Intra-class Multicentric Representation (IMR):
-
Learns multiple positive and negative prototypes to represent concepts of the target class.
-
Maximizes likelihood of generated samples belonging to target concepts.
Inter-class Discriminative Representation (IDR):
-
Maintains a memory bank of embedding features of generated images.
-
Aligns features to be more similar to corresponding class prototypes.
-
Uses momentum update to update memory bank smoothly.
Training:
-
Combines cross-entropy loss, IMR loss, and IDR loss.
-
Alternately optimizes mapping network parameters and IMR prototypes.
-
Samples latent vectors and selects top ones based on prediction scores.
-
Progressive update of prototypes helps prevent catastrophic forgetting.

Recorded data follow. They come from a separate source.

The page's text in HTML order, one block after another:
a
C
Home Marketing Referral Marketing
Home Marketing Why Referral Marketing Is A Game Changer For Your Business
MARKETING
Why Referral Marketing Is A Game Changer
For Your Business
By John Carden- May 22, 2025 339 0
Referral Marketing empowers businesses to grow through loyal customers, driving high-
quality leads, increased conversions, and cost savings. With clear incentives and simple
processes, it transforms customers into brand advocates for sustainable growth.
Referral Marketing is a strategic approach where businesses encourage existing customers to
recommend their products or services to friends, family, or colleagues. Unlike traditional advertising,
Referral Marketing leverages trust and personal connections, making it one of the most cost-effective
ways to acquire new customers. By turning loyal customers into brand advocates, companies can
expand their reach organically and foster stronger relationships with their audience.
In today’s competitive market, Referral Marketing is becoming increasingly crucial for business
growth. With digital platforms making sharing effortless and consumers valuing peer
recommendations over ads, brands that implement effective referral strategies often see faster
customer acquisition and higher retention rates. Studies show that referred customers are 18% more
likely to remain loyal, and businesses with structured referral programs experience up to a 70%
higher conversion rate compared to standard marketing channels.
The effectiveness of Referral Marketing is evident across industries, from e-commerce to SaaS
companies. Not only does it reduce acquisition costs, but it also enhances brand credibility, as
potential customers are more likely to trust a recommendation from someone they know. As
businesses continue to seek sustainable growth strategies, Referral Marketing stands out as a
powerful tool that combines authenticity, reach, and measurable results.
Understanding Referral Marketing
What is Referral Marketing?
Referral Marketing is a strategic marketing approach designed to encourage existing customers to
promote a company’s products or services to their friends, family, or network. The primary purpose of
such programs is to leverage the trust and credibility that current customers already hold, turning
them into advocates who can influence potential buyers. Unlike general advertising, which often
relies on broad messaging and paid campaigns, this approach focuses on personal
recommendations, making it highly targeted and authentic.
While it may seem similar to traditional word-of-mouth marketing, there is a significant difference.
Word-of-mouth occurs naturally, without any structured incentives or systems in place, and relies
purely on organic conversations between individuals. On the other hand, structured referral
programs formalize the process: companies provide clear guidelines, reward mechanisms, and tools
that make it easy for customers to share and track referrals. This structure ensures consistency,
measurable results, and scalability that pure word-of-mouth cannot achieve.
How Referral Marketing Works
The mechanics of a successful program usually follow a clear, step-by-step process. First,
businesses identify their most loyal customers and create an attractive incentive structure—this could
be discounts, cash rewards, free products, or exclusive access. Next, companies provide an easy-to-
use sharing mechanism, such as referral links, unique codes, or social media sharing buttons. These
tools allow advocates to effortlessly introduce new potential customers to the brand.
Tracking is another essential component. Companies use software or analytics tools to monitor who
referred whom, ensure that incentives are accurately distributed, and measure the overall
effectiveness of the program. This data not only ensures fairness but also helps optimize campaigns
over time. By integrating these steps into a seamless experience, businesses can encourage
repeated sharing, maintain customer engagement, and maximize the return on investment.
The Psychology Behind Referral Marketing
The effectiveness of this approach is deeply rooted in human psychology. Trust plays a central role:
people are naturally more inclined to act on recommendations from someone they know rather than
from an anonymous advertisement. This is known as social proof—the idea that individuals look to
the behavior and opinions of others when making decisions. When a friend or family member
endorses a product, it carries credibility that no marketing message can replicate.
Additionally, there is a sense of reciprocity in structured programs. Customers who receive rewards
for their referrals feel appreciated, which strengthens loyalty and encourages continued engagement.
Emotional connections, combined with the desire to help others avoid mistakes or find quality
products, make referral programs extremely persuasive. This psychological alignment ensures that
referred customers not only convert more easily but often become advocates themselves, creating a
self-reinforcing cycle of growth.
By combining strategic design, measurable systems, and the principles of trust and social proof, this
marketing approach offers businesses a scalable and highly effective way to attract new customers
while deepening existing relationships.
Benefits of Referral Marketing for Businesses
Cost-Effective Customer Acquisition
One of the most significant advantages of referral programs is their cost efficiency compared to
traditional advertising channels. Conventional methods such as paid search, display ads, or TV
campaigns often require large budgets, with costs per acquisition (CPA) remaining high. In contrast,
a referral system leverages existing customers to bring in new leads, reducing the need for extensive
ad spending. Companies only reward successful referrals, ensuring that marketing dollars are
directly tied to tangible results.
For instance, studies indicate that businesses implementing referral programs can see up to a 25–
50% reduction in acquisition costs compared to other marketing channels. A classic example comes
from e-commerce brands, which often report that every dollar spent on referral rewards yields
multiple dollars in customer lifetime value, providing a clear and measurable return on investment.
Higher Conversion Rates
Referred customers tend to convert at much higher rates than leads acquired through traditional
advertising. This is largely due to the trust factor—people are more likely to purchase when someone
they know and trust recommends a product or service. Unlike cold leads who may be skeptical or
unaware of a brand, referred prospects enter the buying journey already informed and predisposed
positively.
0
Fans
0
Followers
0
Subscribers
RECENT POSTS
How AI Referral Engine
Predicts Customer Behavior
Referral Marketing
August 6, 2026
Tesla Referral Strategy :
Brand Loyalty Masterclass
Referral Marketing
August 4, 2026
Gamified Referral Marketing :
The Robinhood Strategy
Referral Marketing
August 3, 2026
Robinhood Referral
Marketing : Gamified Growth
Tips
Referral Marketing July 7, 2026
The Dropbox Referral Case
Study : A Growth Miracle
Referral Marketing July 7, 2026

In summary, the key method components are the two types of prototypes (IMR and IDR) that leverage memory to improve the model inversion attack by reusing prior knowledge in an efficient way. The prototypes are optimized along with the mapping network to invert the target model.
High-Level Pseudo Code
Here is the high-level pseudo code for the main method in the paper:
# Input:
# G: Generator (StyleGAN)
# F_phi: Mapping network
# f: Target model
# T: Training epochs
# Initialize:
# IMR prototypes W
# IDR memory bank M (empty)
for i in range(T):
# Sample latent vector
z ~ N(0, I)
# Generate image
x_hat = G(F_phi(z))
# Update mapping network
phi_(i+1) = grad(L_DMMIA)
# Update IMR prototypes
W_(i+1) = grad(L_imr)
# Update IDR memory bank
M_(i+1) = r*M_i + (1-r)*M'_i
# L_DMMIA = L_ce + lambda_1*L_imr + lambda_2*L_idr
Where:
- L_DMMIA is the total loss
- L_ce is the cross-entropy loss
- L_imr is the IMR loss
- L_idr is the IDR loss
The key steps are sampling the latent vectors, generating images, updating the mapping network and prototypes based on the losses, and updating the memory bank. The training loop continues for T epochs to optimize the attack.
Detailed Pseudo Code
Here is a more detailed pseudo code to implement the key components of the Dynamic Memory Model Inversion Attack (DMMIA) method proposed in the paper:
# Hyperparameters
T = # training epochs
N_z = # number of latent vectors
N_w = # number of prototypes
rho = # number of positive prototypes
r = # momentum coefficient
lambda_1, lambda_2 = # loss weights
# Initialize models
G = Pretrained_StyleGAN(...) # Generator
F_phi = MappingNetwork(...) # Mapping network
f = TargetModel(...) # Target model
# Initialize prototypes
W = RandomEmbeddings(N_w, N_d) # IMR prototypes
M = {} # IDR memory bank
for c in range(K):
M[c] = []
for i in range(T):
# Sample latent vectors
Z = [SampleZ() for _ in range(N_z)]
# Get top vectors based on prediction
Z_top = TopK(f(G(F_phi(z))), k=200)
for z in Z_top:
# Generate image
x_hat = G(F_phi(z))
# Class prediction
y_hat = argmax(f(x_hat))
# Get image feature
f_x = FeatureExtractor(x_hat)
# Update mapping network
phi = Optimizer(L_DMMIA)
# Update IMR prototypes
W = Optimizer(L_imr)
# Update IDR memory
M[y_hat].append(f_x)
for c in range(K):
M[c] = r*M[c] + (1-r)*Mean(M[c])
# Loss functions
L_DMMIA = L_ce + lambda_1*L_imr + lambda_2*L_idr
L_imr = -log(p_imr) # IMR likelihood
L_idr = -log(p_idr) # IDR likelihood
The key steps are sampling latent vectors, getting predictions, generating images, extracting features, updating models and prototypes, and updating the memory bank. The training loop runs for T epochs.